In 1973, Norman was appointed head groundsman as he had become disillusioned with the club's financial struggles and its negative impact on the team that were struggling in Division Four.

Norman saw this as a natural transition, as he had worked with machinery all of his life as a trained mechanical engineer.

==Physio/Assistant Manager==

In the summer of 1978, Allan Clarke was appointed Player-Manager at Barnsley and he immediately reinstated Norman as Physio and his 'right-hand man'. Norman was instrumental to Allan as the club rebuilt from Division Four.
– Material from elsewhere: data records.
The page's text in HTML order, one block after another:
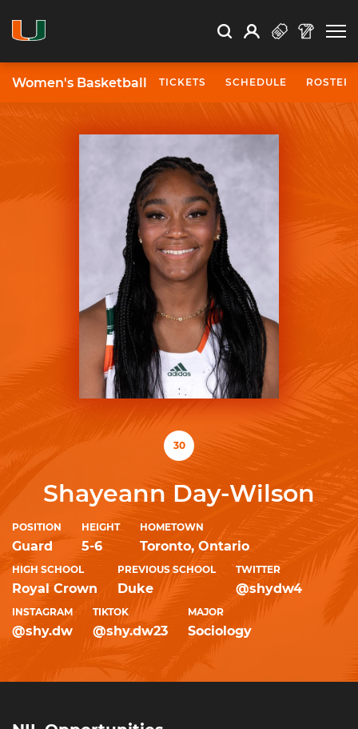
Search Search
Open Search
Profile
Women's Basketball TICKETS SCHEDULE ROSTER
30
Shayeann Day-Wilson
POSITION
Guard
HEIGHT
5-6
HOMETOWN
Toronto, Ontario
HIGH SCHOOL
Royal Crown
PREVIOUS SCHOOL
Duke
TWITTER
@shydw4
INSTAGRAM
@shy.dw
TIKTOK
@shy.dw23
MAJOR
Sociology
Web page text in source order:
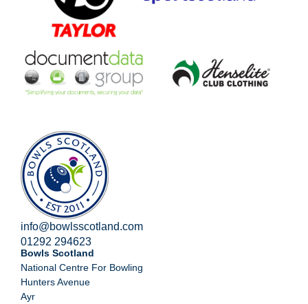
info@bowlsscotland.com
01292 294623
Bowls Scotland
National Centre For Bowling
Hunters Avenue
Ayr

In 1988, he retired from his role as physio and worked as head groundsman, before becoming kit man at Oakwell.

==Kitman==

Norman was appointed as Kitman whilst Viv Anderson was Player-Manager, a role Norman continued in when Danny Wilson took over as manager and guided the club to the Premier League in 1997.
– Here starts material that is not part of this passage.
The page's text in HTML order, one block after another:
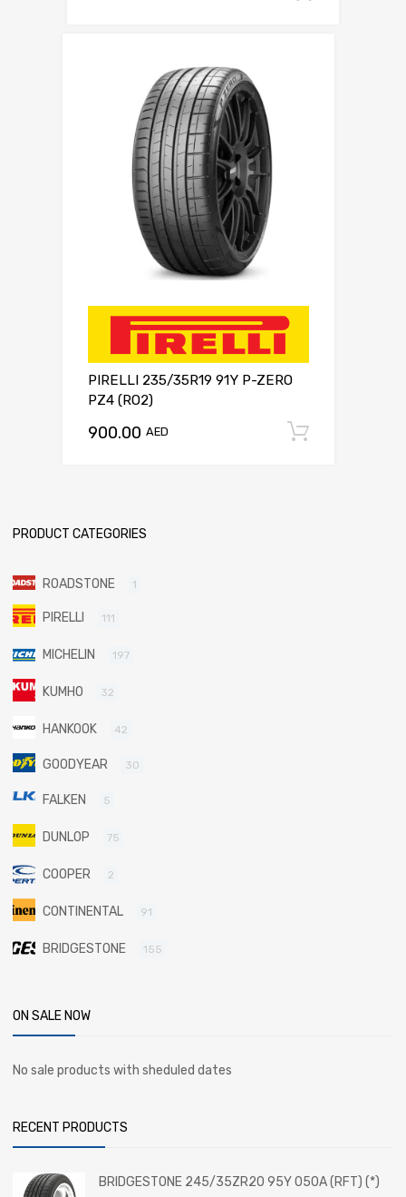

Norman continued working as Kitman for home games but gave up travelling away when Dave Bassett arrived as manager in 1999, citing that killing time around hotels was 'deadly'.

==Post 2000s==

Norman continued working in the club's laundry room in the early 2000s.

Rimmington was still working at Oakwell in the laundry room past his 90th birthday.
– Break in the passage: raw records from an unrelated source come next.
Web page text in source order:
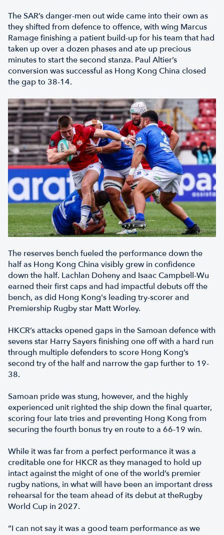
The SAR’s danger-men out wide came into their own as
they shifted from defence to offence, with wing Marcus
Ramage finishing a patient build-up for his team that had
taken up over a dozen phases and ate up precious
minutes to start the second stanza. Paul Altier’s
conversion was successful as Hong Kong China closed
the gap to 38-14.
The reserves bench fueled the performance down the
half as Hong Kong China visibly grew in confidence
down the half. Lachlan Doheny and Isaac Campbell-Wu
earned their first caps and had impactful debuts off the
bench, as did Hong Kong's leading try-scorer and
Premiership Rugby star Matt Worley.
HKCR’s attacks opened gaps in the Samoan defence with
sevens star Harry Sayers finishing one off with a hard run
through multiple defenders to score Hong Kong’s
second try of the half and narrow the gap further to 19-
38.
Samoan pride was stung, however, and the highly
experienced unit righted the ship down the final quarter,
scoring four late tries and preventing Hong Kong from
securing the fourth bonus try en route to a 66-19 win.
While it was far from a perfect performance it was a
creditable one for HKCR as they managed to hold up
intact against the might of one of the world’s premier
rugby nations, in what will have been an important dress
rehearsal for the team ahead of its debut at theRugby
World Cup in 2027.
“I can not say it was a good team performance as we

On 29 December 2016, Rimmington died at the age of 93..

==Legacy==

On 30 December 2016, Barnsley announced that Rimmington was aware that he was to be awarded a British Empire Medal for services to the local community and football in the 2017 New Year Honours List. His family will receive the medal on his behalf.

In the summer of 2022, Barnsley Football Club hosted a vote to rename its south stand with Norman Rimmington emerging as their preferred choice.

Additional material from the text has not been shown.